Collaborative Innovation Center of Henan Grain Crops/National Key Laboratory of Wheat and Maize Crop Science, Henan Agricultural University, Zhengzhou, 450002, China.
Xuchang Vocational Technical College, Xuchang, 461000, China.
Curr Genet. 2020 Feb;66(1):229-243. doi: 10.1007/s00294-019-01017-2. Epub 2019 Jul 16.
Fusarium pseudograminearum-induced crown rot causes significant reduction to wheat production worldwide. To date, efforts to develop effective resistance to this disease have been hampered by the quantitative nature of resistance trait and a lack of understanding of the molecular pathogenesis. Non-ribosomal peptides have important roles in development, pathogenicity, and toxins in many plant pathogens, while less is known in F. pseudograminearum. In this work, we studied the expression and function of a nonribosomal peptide gene FpNPS9 in F. pseudograminearum. We determined the expression of FpNPS9 which was significantly up regulated during the infection of wheat. A deletion mutant Δfpnps9 produced in this study displayed a normal growth and conidiation phenotype, however, hyphae polar growth was obviously affected. Deoxynivalenol production in this mutant was significantly reduced and the infection of wheat coleoptiles and wheat spikelet was attenuated. The Δfpnps9 showed serious defects on the extension of infectious hyphae in plant and inhibition of roots elongation compared with the wild type. The complementation assay using a FpNPS9-GFP fusion construct fully restored the defects of the mutant. GFP signal was detected in the germinating conidia and infectious hyphae in coleoptiles of the infected plants. Interestingly, the signal was not observed when it was grown on culture medium, suggesting that the expression of FpNPS9 was regulated by an unknown host factor. This observation was supported by the result of qRT-PCR. In summary, we provided new knowledge on FpNPS9 expression in F. pseudograminearum and its function in F. pseudograminearum pathogenicity in wheat.

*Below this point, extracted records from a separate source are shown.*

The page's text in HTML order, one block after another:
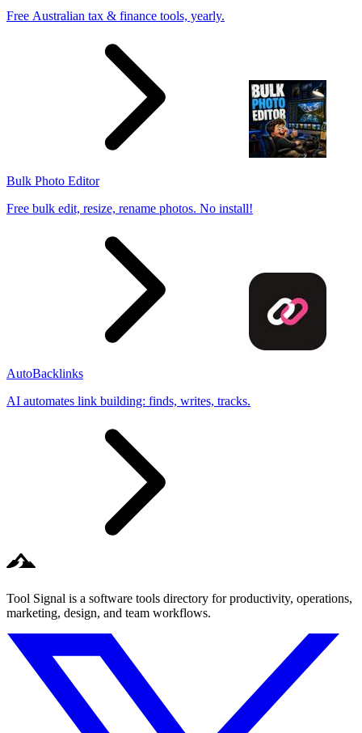
Free Australian tax & finance tools, yearly.
Bulk Photo Editor
Free bulk edit, resize, rename photos. No install!
AutoBacklinks
AI automates link building: finds, writes, tracks.
Tool Signal is a software tools directory for productivity, operations,
marketing, design, and team workflows.
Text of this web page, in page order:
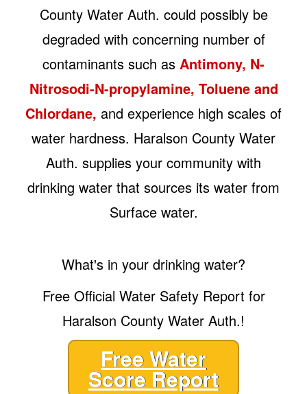
County Water Auth. could possibly be
degraded with concerning number of
contaminants such as Antimony, N-
Nitrosodi-N-propylamine, Toluene and
Chlordane, and experience high scales of
water hardness. Haralson County Water
Auth. supplies your community with
drinking water that sources its water from
Surface water.
What's in your drinking water?
Free Official Water Safety Report for
Haralson County Water Auth.!
Free Water
Score Report
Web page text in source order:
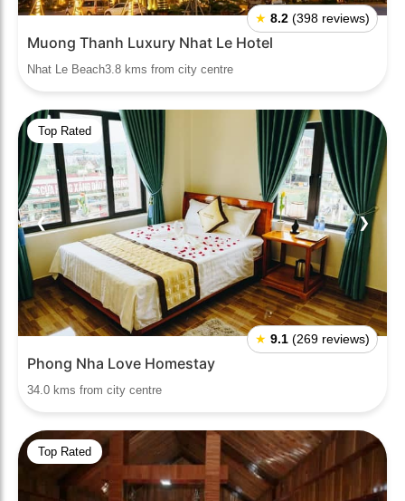
★ 8.2 (398 reviews)
Muong Thanh Luxury Nhat Le Hotel
Nhat Le Beach3.8 kms from city centre
Top Rated
❮ ❯
★ 9.1 (269 reviews)
Phong Nha Love Homestay
34.0 kms from city centre
Top Rated
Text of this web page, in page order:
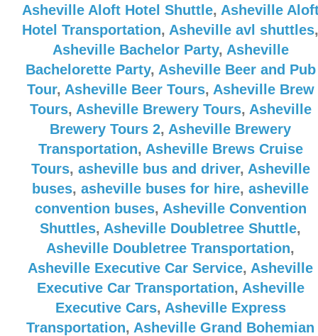
Asheville Aloft Hotel Shuttle, Asheville
Hotel Transportation, Asheville avl shuttles,
Asheville Bachelor Party, Asheville
Bachelorette Party, Asheville Beer and Pub
Tour, Asheville Beer Tours, Asheville Brew
Tours, Asheville Brewery Tours, Asheville
Brewery Tours 2, Asheville Brewery
Transportation, Asheville Brews Cruise
Tours, asheville bus and driver, Asheville
buses, asheville buses for hire, asheville
convention buses, Asheville Convention
Shuttles, Asheville Doubletree Shuttle,
Asheville Doubletree Transportation,
Asheville Executive Car Service, Asheville
Executive Car Transportation, Asheville
Executive Cars, Asheville Express
Transportation, Asheville Grand Bohemian
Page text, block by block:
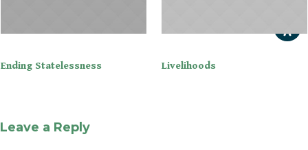
Ending Statelessness Livelihoods
Leave a Reply
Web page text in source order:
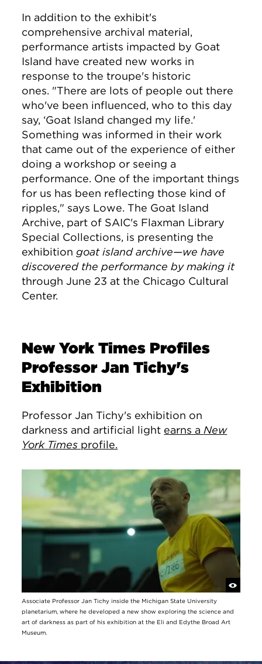
In addition to the exhibit's
comprehensive archival material,
performance artists impacted by Goat
Island have created new works in
response to the troupe's historic
ones. "There are lots of people out there
who've been influenced, who to this day
say, ‘Goat Island changed my life.'
Something was informed in their work
that came out of the experience of either
doing a workshop or seeing a
performance. One of the important things
for us has been reflecting those kind of
ripples," says Lowe.The Goat Island
Archive, part of SAIC's Flaxman Library
Special Collections, is presenting the
exhibition goat island archive—we have
discovered the performance by making it
through June 23 at the Chicago Cultural
Center.
New York Times Profiles
Professor Jan Tichy's
Exhibition
Professor Jan Tichy's exhibition on
darkness and artificial light earns a New
York Times profile.
Associate Professor Jan Tichy inside the Michigan State University
planetarium, where he developed a new show exploring the science and
art of darkness as part of his exhibition at the Eli and Edythe Broad Art
Museum.
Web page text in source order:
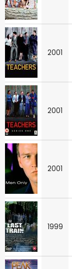
2001
2001
2001
1999
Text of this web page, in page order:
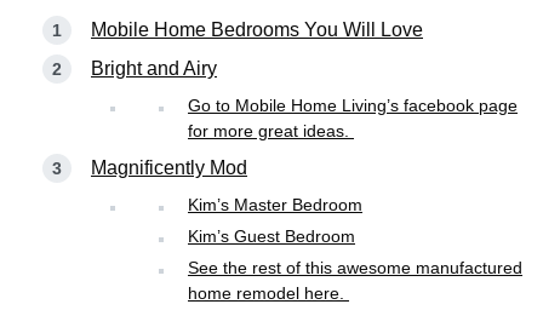
Mobile Home Bedrooms You Will Love
Bright and Airy
Go to Mobile Home Living’s facebook page
for more great ideas.
Magnificently Mod
Kim’s Master Bedroom
Kim’s Guest Bedroom
See the rest of this awesome manufactured
home remodel here.
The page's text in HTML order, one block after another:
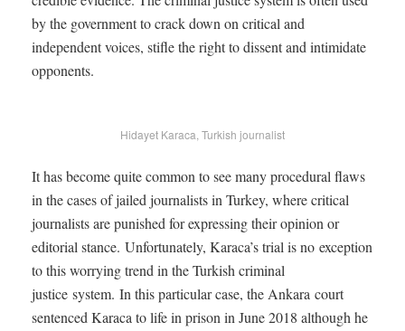
by the government to crack down on critical and
independent voices, stifle the right to dissent and intimidate
opponents.
Hidayet Karaca, Turkish journalist
It has become quite common to see many procedural flaws
in the cases of jailed journalists in Turkey, where critical
journalists are punished for expressing their opinion or
editorial stance. Unfortunately, Karaca’s trial is no exception
to this worrying trend in the Turkish criminal
justice system. In this particular case, the Ankara court
sentenced Karaca to life in prison in June 2018 although he
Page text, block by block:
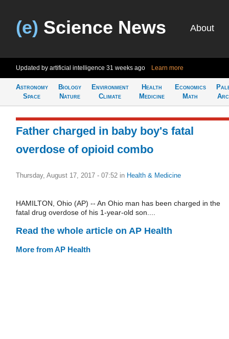
(e) Science News About
Updated by artificial intelligence 31 weeks ago Learn more
Astronomy
Space
Biology
Nature
Environment
Climate
Health
Medicine
Economics
Math
Father charged in baby boy's fatal
overdose of opioid combo
Thursday, August 17, 2017 - 07:52 in Health & Medicine
HAMILTON, Ohio (AP) -- An Ohio man has been charged in the
fatal drug overdose of his 1-year-old son....
Read the whole article on AP Health
More from AP Health
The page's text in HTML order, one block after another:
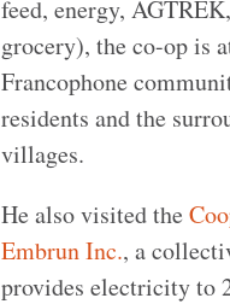
feed, energy,
grocery), the co-op is
Francophone
residents and the
villages.
He also visited the
Embrun Inc., a
provides electricity to

镰刀菌小麦冠腐病引起的小麦减产在全球范围内造成了重大损失。迄今为止,由于抗性性状的数量性质和对分子发病机制的缺乏理解,开发有效抗性的努力受到了阻碍。非核糖体肽在许多植物病原体的发育、致病性和毒素中具有重要作用,而在 F. pseudograminearum 中则知之甚少。在这项工作中,我们研究了 F. pseudograminearum 中非核糖体肽基因 FpNPS9 的表达和功能。我们确定了 FpNPS9 的表达,在小麦感染过程中,其表达显著上调。在这项研究中产生的缺失突变体Δfpnps9 表现出正常的生长和分生孢子形成表型,然而,菌丝极性生长明显受到影响。该突变体中脱氧雪腐镰刀菌烯醇的产生显著减少,对小麦幼叶和小麦小穗的感染减弱。与野生型相比,Δfpnps9 在植物中感染性菌丝的延伸和根伸长的抑制方面表现出严重缺陷。使用 FpNPS9-GFP 融合构建体进行的互补测定完全恢复了突变体的缺陷。在感染植物的幼叶中,GFP 信号在萌发的分生孢子和感染的菌丝中被检测到。有趣的是,当在培养基上生长时,没有观察到信号,这表明 FpNPS9 的表达受到未知宿主因子的调控。这一观察结果得到了 qRT-PCR 结果的支持。总之,我们提供了关于 FpNPS9 在 F. pseudograminearum 中的表达及其在 F. pseudograminearum 对小麦致病性中的功能的新知识。